Highlights & Insights

  • Comprehensive and systematic evaluation dimension design: The six-dimensional framework from "editing accuracy" to "common sense consistency" is a significant expansion of editing evaluation. This framework itself is a key contribution that can be widely adopted by subsequent work.
  • Revealing the "quality blind spot" of VLMs: Models can judge "what the edit did" but are not good at judging "how well the edit was done." This finding offers important insights for the VLM evaluation system and the construction of training data.
  • An elegant and efficient approach of utilizing local contrast for artifact detection: Utilizing the localized nature of edits to transform artifact detection into patch-level anomaly detection is a trick that can be transferred to fields such as image generation quality control.

Limitations & Future Work

  • Limited annotation scale: The cost of human annotation is high, and the benchmark dataset scale may not be sufficient for training large models.
  • Incomplete coverage of editing methods: Rapidly evolving editing technologies might quickly make the benchmark outdated.
  • Doubt about the completeness of the six dimensions: Other important evaluation dimensions (such as temporal consistency, cumulative errors in multi-turn editing, etc.) may not be covered yet.
  • Future directions: Exploring targeted fine-tuning of VLMs using EditInspector's annotated data to improve their editing evaluation capabilities, or extending the framework to video editing evaluation.
  • vs TEdBench / MagicBrush evaluation: These early benchmarks only focused on the single dimension of editing accuracy. EditInspector's six-dimensional framework is a significant expansion.
  • vs CLIPScore / LPIPS: These automatic metrics lack the ability to evaluate artifacts and common sense.

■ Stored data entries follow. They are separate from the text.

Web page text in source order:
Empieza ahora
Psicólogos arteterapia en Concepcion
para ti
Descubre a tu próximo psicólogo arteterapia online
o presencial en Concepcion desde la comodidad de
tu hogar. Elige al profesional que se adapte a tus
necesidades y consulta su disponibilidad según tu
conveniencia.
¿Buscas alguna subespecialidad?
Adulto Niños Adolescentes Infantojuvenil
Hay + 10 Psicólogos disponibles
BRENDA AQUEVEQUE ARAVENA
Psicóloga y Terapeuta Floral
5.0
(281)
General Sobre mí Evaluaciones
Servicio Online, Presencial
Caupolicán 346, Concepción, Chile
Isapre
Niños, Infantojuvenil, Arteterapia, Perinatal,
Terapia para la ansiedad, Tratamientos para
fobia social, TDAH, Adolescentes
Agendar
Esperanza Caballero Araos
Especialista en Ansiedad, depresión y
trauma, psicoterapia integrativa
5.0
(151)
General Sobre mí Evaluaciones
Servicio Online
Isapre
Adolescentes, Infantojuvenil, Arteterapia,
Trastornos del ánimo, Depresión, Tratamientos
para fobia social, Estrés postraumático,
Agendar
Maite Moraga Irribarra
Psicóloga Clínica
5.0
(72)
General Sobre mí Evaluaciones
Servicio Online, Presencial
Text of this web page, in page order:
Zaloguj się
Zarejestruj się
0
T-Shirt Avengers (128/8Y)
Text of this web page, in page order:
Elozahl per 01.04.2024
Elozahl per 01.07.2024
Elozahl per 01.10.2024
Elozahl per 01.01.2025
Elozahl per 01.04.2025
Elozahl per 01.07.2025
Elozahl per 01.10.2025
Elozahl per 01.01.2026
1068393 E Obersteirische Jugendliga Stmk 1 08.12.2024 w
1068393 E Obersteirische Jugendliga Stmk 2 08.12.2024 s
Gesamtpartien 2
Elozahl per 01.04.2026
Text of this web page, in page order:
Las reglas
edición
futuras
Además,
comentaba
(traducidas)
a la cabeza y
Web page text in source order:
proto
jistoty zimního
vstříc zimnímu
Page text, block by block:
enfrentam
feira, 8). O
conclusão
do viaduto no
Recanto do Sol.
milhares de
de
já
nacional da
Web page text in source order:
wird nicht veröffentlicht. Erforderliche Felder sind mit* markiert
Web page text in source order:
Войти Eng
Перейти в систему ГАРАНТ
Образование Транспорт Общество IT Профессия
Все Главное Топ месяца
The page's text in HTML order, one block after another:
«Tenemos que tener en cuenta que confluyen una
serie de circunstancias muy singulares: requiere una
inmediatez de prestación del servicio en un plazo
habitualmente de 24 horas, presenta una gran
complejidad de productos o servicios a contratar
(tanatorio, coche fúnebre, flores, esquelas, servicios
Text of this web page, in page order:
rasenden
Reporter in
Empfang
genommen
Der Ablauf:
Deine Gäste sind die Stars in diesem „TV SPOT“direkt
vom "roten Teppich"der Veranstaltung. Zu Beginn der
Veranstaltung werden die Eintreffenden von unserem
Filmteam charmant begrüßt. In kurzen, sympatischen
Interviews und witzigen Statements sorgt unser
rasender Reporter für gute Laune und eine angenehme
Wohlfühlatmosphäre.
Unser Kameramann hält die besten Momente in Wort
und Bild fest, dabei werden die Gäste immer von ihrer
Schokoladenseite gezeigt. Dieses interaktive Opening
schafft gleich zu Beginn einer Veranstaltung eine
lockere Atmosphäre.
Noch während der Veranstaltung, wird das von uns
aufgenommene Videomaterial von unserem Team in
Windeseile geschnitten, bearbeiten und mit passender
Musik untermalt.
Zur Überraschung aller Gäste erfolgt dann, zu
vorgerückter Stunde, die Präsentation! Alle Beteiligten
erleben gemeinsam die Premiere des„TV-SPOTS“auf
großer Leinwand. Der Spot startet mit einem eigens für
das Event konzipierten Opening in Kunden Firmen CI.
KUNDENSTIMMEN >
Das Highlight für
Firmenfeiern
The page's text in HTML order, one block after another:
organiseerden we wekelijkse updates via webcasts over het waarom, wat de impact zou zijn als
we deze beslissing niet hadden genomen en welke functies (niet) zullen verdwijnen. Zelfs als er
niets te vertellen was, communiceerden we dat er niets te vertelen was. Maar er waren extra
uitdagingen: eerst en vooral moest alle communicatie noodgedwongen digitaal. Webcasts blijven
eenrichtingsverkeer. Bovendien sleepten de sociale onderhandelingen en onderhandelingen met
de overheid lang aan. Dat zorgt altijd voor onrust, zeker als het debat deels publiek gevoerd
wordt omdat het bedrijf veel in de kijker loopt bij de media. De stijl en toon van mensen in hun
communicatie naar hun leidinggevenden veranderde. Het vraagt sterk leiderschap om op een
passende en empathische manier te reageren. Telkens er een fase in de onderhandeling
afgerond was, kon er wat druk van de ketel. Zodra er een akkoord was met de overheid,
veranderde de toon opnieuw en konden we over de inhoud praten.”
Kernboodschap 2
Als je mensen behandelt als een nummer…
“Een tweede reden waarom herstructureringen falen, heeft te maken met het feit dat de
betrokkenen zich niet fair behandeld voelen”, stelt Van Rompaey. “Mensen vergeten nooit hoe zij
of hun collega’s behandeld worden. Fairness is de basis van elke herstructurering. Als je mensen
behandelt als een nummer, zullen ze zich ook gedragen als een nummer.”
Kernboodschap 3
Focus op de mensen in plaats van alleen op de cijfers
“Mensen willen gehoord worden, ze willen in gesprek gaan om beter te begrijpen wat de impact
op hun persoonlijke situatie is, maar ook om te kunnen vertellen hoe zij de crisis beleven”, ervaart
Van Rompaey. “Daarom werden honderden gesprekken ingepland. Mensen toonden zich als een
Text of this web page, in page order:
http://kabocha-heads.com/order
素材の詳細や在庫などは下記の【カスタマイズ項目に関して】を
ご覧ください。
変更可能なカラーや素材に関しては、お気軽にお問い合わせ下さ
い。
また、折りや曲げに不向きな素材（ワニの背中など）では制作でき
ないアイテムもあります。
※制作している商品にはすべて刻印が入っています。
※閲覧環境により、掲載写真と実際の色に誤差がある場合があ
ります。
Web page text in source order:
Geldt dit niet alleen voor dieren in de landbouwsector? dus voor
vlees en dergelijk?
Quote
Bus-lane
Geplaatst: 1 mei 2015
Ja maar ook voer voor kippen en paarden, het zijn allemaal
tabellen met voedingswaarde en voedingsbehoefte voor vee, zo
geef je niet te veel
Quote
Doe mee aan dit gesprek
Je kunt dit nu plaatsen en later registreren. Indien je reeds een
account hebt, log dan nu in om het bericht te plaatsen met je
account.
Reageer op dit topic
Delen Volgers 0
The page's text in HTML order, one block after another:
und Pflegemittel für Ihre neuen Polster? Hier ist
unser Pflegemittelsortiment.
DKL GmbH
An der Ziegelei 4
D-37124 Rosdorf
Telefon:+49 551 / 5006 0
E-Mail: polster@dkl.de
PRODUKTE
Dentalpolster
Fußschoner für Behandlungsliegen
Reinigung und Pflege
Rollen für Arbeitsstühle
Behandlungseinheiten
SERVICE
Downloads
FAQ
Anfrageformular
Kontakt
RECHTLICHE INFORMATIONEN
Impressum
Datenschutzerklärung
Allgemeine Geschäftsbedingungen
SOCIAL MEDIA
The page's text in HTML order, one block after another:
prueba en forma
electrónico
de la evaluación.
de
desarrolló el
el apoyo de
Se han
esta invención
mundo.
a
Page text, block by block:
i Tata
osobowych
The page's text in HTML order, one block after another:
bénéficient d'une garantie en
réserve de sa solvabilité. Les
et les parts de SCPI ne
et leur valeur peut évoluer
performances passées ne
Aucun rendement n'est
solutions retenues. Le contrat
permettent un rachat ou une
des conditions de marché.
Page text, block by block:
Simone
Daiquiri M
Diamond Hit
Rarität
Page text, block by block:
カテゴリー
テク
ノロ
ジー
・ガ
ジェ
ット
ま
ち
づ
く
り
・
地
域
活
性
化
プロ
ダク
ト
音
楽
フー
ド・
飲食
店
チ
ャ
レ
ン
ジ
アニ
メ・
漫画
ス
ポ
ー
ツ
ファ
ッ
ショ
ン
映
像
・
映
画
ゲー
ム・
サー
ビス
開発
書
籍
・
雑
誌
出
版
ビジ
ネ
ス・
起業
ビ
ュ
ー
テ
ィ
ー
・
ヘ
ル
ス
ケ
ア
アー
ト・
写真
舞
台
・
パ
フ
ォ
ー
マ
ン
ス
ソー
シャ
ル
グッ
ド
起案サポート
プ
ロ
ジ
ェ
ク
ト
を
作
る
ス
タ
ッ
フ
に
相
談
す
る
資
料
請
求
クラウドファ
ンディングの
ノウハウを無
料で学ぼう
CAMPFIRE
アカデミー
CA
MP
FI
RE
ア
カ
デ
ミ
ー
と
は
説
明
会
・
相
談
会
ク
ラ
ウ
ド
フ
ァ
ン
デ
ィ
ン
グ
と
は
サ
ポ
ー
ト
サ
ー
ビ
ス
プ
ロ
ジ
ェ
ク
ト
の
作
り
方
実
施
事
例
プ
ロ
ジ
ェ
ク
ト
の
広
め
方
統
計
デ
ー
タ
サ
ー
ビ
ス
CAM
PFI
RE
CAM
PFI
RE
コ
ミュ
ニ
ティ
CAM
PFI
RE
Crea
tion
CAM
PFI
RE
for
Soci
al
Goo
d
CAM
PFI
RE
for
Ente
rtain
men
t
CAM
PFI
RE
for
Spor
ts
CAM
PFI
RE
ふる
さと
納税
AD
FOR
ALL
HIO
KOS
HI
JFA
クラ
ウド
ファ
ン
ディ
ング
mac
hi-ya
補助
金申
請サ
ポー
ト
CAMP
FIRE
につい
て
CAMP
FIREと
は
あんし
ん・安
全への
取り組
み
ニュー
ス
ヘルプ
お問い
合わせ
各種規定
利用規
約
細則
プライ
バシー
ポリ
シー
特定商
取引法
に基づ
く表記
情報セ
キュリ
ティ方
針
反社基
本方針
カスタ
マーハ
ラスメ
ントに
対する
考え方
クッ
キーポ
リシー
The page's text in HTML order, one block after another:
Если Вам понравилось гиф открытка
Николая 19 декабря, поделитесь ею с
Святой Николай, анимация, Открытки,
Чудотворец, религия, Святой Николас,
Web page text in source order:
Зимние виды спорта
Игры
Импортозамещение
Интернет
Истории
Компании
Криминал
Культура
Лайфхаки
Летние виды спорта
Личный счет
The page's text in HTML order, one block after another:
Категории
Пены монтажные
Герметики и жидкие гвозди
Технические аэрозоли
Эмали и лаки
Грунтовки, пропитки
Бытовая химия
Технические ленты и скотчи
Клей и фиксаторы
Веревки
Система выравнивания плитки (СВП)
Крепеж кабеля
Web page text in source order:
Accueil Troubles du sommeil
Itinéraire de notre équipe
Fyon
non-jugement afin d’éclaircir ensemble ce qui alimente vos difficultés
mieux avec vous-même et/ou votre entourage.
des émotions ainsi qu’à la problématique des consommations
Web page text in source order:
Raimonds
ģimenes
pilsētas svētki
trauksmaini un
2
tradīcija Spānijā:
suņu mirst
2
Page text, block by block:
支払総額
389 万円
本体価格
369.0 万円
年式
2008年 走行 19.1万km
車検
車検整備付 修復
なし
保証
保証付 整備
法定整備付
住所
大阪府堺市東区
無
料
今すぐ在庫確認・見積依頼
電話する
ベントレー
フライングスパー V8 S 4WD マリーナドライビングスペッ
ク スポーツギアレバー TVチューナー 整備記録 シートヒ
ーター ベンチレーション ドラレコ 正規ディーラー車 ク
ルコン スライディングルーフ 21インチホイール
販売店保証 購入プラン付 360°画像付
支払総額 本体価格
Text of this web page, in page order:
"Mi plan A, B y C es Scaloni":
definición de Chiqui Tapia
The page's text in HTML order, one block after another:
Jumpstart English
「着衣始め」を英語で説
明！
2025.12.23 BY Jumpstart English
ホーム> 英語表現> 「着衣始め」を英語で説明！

The human-annotated data in this work provides a foundation for training better automatic metrics.
  • vs General VLM Evaluation (such as POPE, MMBench): These benchmarks do not involve image-editing-specific capabilities. EditInspector fills the gap in the editing evaluation field.

Rating

  • Novelty: ⭐⭐⭐⭐ The multi-dimensional editing evaluation framework is novel, though the benchmark construction methodology itself is relatively standard.
  • Experimental Thoroughness: ⭐⭐⭐⭐ Comprehensive evaluation of multiple SOTA VLMs with detailed failure mode analysis.
  • Writing Quality: ⭐⭐⭐⭐ The problem definition is clear, and the design of the evaluation dimensions is logically self-consistent.
  • Value: ⭐⭐⭐⭐ Provides crucial infrastructure for image editing quality evaluation.